*** DATASET CONTENT Section Begins ***
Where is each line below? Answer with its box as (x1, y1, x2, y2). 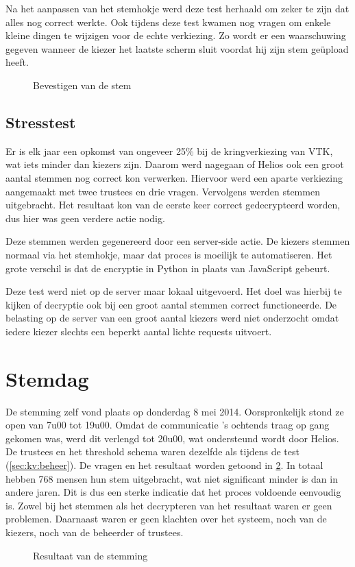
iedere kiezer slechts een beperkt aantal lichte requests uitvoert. (5, 324, 272, 338)
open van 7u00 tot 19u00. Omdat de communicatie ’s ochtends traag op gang (5, 418, 330, 432)
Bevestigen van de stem (33, 77, 132, 92)
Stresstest (5, 111, 76, 132)
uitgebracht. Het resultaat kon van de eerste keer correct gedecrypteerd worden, (5, 197, 341, 212)
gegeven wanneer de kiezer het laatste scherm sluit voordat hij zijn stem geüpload (5, 41, 349, 56)
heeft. (5, 55, 29, 69)
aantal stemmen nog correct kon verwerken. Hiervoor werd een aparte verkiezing (5, 170, 343, 184)
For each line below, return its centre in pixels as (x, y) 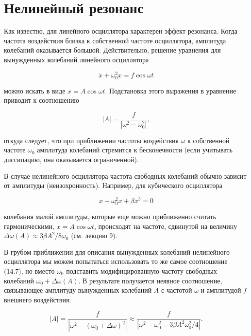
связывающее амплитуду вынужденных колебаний (78, 290)
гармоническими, (29, 226)
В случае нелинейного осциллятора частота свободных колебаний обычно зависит (125, 176)
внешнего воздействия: (38, 299)
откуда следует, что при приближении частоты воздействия (91, 140)
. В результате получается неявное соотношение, (150, 280)
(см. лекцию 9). (94, 235)
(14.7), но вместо (29, 271)
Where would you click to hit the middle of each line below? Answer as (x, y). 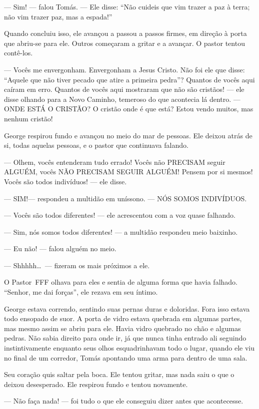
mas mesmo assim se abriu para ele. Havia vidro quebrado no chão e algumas (122, 328)
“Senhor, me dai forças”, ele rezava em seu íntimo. (81, 292)
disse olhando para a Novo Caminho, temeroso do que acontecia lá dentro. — (122, 99)
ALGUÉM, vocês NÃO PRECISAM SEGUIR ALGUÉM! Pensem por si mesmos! (128, 172)
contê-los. (18, 53)
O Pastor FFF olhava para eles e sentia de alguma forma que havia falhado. (121, 282)
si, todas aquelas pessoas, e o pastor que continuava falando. (96, 145)
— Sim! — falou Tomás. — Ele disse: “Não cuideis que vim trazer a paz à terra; (127, 6)
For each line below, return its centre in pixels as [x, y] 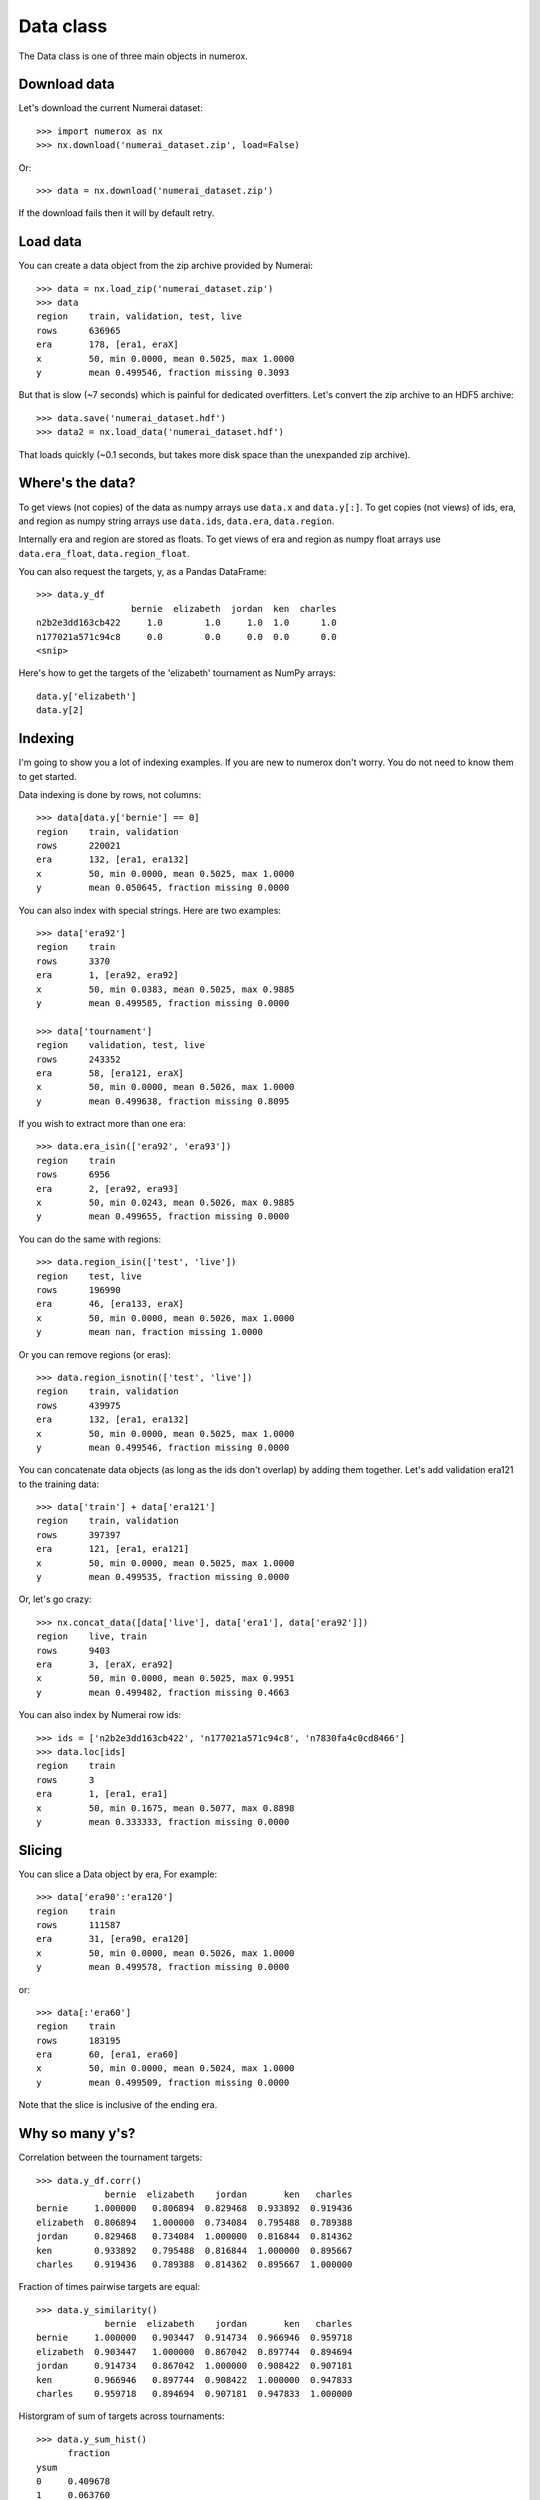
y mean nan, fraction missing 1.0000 [150, 1332]
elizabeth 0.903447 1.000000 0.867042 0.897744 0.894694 [194, 2351]
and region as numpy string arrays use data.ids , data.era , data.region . [176, 521]
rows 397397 [78, 1534]
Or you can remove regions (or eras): [95, 1354]
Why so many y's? [77, 2133]
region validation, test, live [120, 1045]
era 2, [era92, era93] [107, 1188]
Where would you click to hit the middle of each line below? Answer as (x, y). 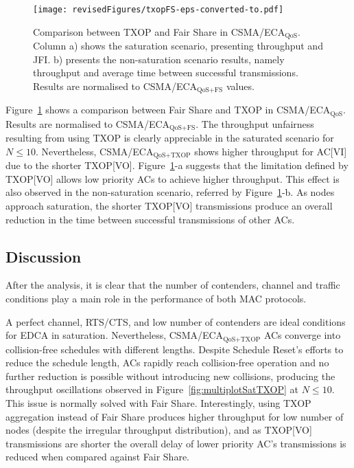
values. (240, 86)
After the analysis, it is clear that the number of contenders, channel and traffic (173, 285)
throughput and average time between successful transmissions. (166, 73)
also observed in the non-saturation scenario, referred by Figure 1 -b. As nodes (170, 192)
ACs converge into (302, 335)
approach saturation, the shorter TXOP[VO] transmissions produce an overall (169, 206)
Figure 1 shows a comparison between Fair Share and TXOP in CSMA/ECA (168, 110)
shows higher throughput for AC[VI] (271, 151)
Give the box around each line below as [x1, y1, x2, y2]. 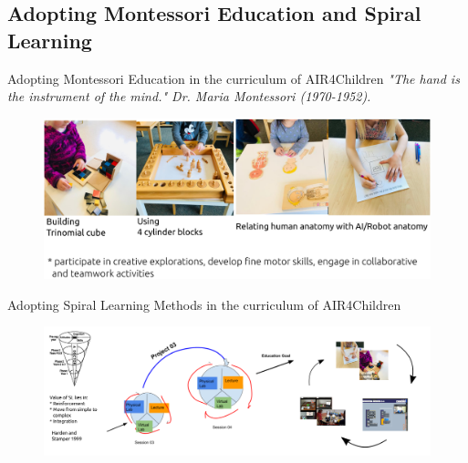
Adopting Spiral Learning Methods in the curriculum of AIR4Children [7, 294, 401, 314]
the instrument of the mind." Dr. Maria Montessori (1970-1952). [7, 87, 371, 106]
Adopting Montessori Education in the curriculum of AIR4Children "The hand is [7, 68, 460, 87]
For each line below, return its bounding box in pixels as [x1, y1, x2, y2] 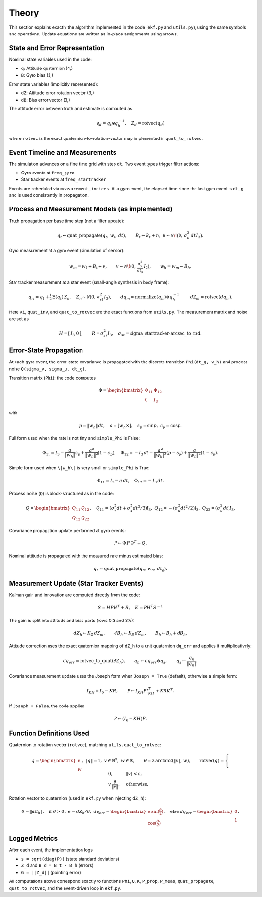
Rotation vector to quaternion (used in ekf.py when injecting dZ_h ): [9, 795, 146, 801]
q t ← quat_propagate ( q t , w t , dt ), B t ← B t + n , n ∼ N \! [57, 233, 177, 239]
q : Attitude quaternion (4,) [21, 66, 73, 71]
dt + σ [116, 505, 131, 511]
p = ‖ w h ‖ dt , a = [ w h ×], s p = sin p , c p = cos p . [79, 423, 182, 430]
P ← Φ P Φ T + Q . [114, 539, 147, 546]
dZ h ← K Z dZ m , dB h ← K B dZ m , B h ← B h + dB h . [73, 630, 188, 637]
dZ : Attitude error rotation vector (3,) [21, 90, 94, 96]
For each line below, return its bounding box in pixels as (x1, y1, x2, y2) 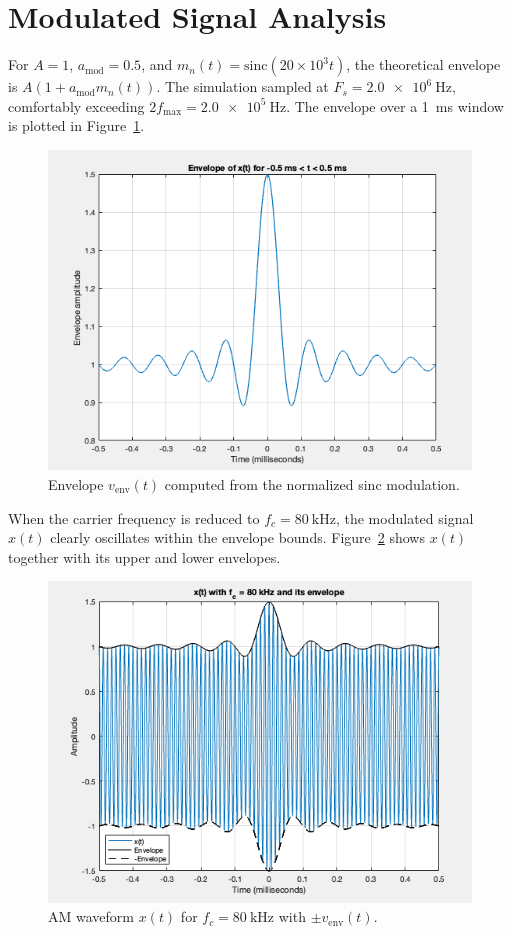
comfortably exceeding (8, 95, 145, 116)
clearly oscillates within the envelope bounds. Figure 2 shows (50, 527, 425, 548)
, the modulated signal (335, 507, 474, 528)
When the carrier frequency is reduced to (8, 507, 260, 528)
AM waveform (48, 906, 134, 927)
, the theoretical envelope (346, 54, 501, 75)
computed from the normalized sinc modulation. (164, 474, 460, 495)
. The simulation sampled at (156, 76, 329, 97)
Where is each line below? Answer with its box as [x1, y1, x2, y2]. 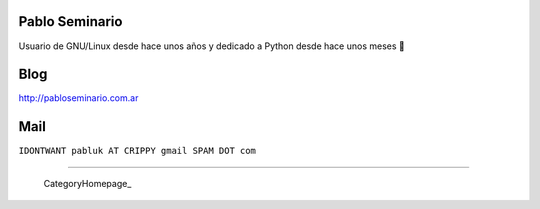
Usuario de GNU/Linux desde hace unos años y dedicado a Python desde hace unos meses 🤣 [18, 40, 405, 52]
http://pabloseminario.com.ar [18, 92, 139, 104]
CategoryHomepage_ [43, 177, 132, 189]
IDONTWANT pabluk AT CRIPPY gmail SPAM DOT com [18, 145, 257, 157]
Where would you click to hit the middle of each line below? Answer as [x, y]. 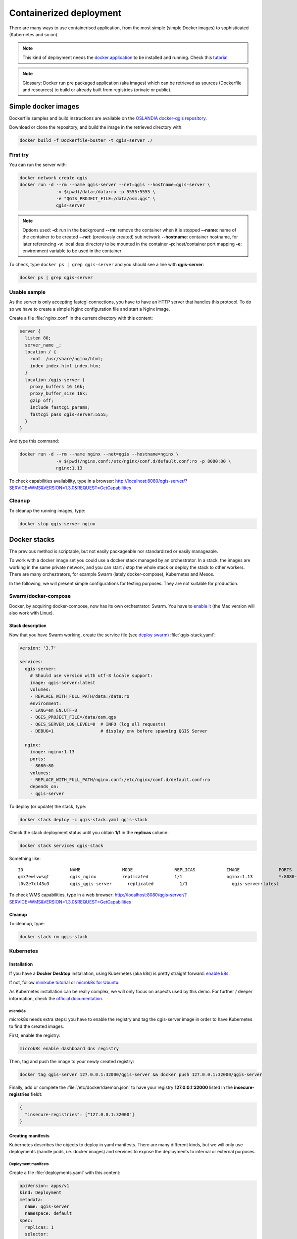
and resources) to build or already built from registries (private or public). [97, 90]
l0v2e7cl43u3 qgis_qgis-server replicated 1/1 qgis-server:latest [148, 884]
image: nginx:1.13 [52, 752]
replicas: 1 [39, 1227]
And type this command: [34, 441]
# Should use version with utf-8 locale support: [91, 676]
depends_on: [45, 787]
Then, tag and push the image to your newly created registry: [72, 1061]
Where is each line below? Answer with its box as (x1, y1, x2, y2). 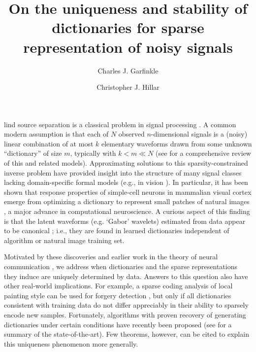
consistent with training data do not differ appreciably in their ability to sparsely (4, 300, 249, 310)
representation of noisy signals (23, 36, 233, 57)
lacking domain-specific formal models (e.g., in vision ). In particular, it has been (4, 177, 248, 187)
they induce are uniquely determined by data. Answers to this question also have (4, 271, 248, 281)
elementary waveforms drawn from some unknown (101, 138, 252, 148)
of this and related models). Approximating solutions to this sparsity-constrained (4, 158, 248, 168)
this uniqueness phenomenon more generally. (4, 338, 138, 349)
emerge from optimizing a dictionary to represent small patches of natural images (4, 196, 250, 207)
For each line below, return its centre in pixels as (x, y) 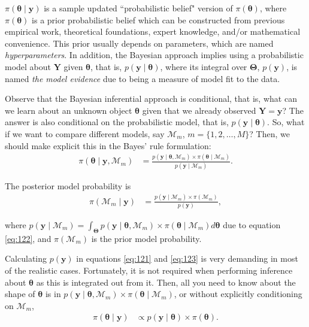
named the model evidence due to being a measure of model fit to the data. (143, 78)
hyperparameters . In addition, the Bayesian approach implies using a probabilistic (154, 55)
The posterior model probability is (68, 185)
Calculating (26, 258)
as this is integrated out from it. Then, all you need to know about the (166, 282)
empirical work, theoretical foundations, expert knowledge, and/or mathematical (153, 31)
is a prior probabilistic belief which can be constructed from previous (158, 19)
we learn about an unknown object (69, 110)
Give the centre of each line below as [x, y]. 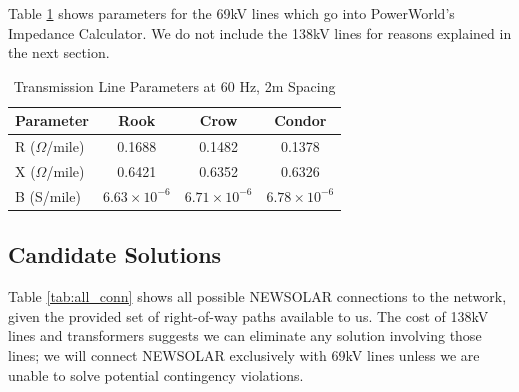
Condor [300, 120]
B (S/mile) [48, 195]
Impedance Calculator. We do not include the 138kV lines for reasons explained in [260, 32]
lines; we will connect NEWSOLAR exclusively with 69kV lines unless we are [244, 354]
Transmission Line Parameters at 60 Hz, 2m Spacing [174, 85]
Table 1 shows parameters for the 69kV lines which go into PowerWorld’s [231, 13]
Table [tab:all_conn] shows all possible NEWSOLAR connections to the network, [257, 296]
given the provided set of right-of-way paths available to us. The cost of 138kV [248, 315]
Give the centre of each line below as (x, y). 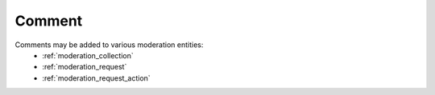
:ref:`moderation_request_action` (96, 78)
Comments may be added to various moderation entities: (109, 45)
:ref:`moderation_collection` (88, 55)
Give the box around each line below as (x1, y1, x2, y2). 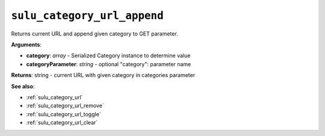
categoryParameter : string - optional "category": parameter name (26, 60, 191, 67)
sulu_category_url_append (11, 9, 164, 22)
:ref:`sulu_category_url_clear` (26, 119, 98, 126)
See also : (11, 82, 35, 90)
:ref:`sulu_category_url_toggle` (26, 110, 102, 117)
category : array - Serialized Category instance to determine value (26, 52, 191, 60)
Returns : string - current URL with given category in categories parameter (11, 72, 196, 79)
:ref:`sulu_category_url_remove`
*** DATASET CONTENT Section Ends ***
§ WHAT NEEDS TO BE DONE
Which lines of the data include the string "kiezer"? Find them and copy each one.

§ ANSWER SECTION
iedere kiezer slechts een beperkt aantal lichte requests uitvoert. (5, 324, 272, 338)
gegeven wanneer de kiezer het laatste scherm sluit voordat hij zijn stem geüpload (5, 41, 349, 56)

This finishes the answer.